Commissione Lavoro, previdenza sociale

22 Ottobre 2009
in Senato

(Dal Resoconto Sommario)

220
a Seduta

Presidenza del Presidente
ZANOLETTI
Interviene il sottosegretario di Stato per il lavoro e le politiche sociali Viespoli.


La seduta inizia alle ore 14,40.
PROCEDURE INFORMATIVE
Interrogazioni

Il sottosegretario VIESPOLI risponde all’interrogazione n. 3-01043, presentata dal senatore Peterlini, osservando che la problematica sollevata concerne l’intervenuta riduzione, ad opera del decreto legislativo n. 297 del 2002, del termine di comunicazione dell’assunzione dei lavoratori ai Centri per l’impiego: la citata normativa, infatti, prevede la contestualità nella comunicazione dell’assunzione a fronte dei cinque giorni originariamente previsti. Al riguardo, occorre poi notare che le circolari n. 12 del 7 aprile 2003 e n. 37 del 24 novembre 2003 non contengono alcuna interpretazione restrittiva del suddetto obbligo, riportando fedelmente il contenuto del citato decreto legislativo.
Tale soluzione è frutto di una scelta politica scaturita da un lungo confronto fra le parti sociali e risponde ad una logica di semplificazione delle procedure di comunicazione dell’assunzione dei lavoratori ai vari enti competenti, prima regolamentate secondo tempi e modalità differenti ed ora razionalizzate in un unico e contestuale adempimento.
Occorre tuttavia precisare che tale obbligo di comunicazione contestuale non può trovare immediata applicazione, in quanto entra in vigore ai sensi dell’articolo 7, comma 1, lettera b), del decreto legislativo citato, a decorrere dalla data stabilita nel decreto interministeriale con il quale verranno definiti i moduli unificati per le comunicazioni obbligatorie e le modalità di trasferimento dei dati.
Anche la presunta disparità di trattamento tra i datori di lavoro pubblici e privati e le agenzie di lavoro temporaneo, abilitate ad effettuare la comunicazione entro il giorno 20 del mese successivo a quello delle assunzioni, non sembra sussistere. Le due situazioni di riferimento appaiono, infatti, notevolmente differenti, sia in relazione agli aspetti quantitativi delle comunicazioni di assunzione effettuate dalle agenzie di lavoro temporaneo, sia perché non è del tutto esatta la circostanza secondo la quale queste ultime non sarebbero assoggettate a sanzioni per eventuali inadempimenti degli obblighi di comunicazione, in quanto il recente decreto legislativo n. 276 del 2003 parifica le agenzie di lavoro temporaneo ai datori di lavoro per quanto attiene i profili sanzionatori.

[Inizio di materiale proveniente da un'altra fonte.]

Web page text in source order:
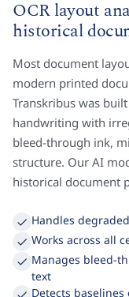
BUILT FOR
OCR layout
historical
Most document
modern printed
Transkribus was
handwriting with
bleed-through ink,
structure. Our AI
Handles
Works across all
Manages bleed-

Il senatore PETERLINI (Aut) dopo aver ringraziato il rappresentante del Governo per la sollecitudine con cui ha dato risposta all’interrogazione 3-01043, osserva che, in linea generale, la disposizione del decreto legislativo n. 297 del 2002, che prevede la contestualità nella comunicazione dell’assunzione dei lavoratori ai Centri per l’impiego, si propone obiettivi apprezzabili in termini di razionalizzazione e di trasparenza. Tuttavia, tale procedura da un punto di vista pratico va incontro ad alcuni inconvenienti, soprattutto per quanto riguarda la piccola e media impresa e l’artigianato. In particolare, rifacendosi alla sua personale esperienza, il senatore Peterlini fa presente che nel Trentino Alto Adige molti piccoli imprenditori adempiono all’obbligo di comunicazione non direttamente, ma attraverso le associazioni di categoria. Queste ultime, soprattutto nei settori dell’agricoltura e del turismo, caratterizzati da un forte presenza del lavoro stagionale, sono periodicamente gravate da migliaia di pratiche, il cui espletamento, ancorché sollecito, rende impossibile la contestualità della comunicazione.
Pertanto, se non si vuole derogare rispetto alla normativa vigente, occorrerebbe però assimilare le associazioni di categoria e i liberi professionisti che adempiono all’obbligo di comunicazione per conto terzi alle agenzie di lavoro temporaneo, che già oggi dispongono di un termine più ampio per la predetta comunicazione. Con un provvedimento normativo relativamente semplice, pertanto, si potrebbe dare una risposta in positivo ad un’esigenza molto sentita. Si dichiara pertanto soddisfatto per la risposta del rappresentante del Governo.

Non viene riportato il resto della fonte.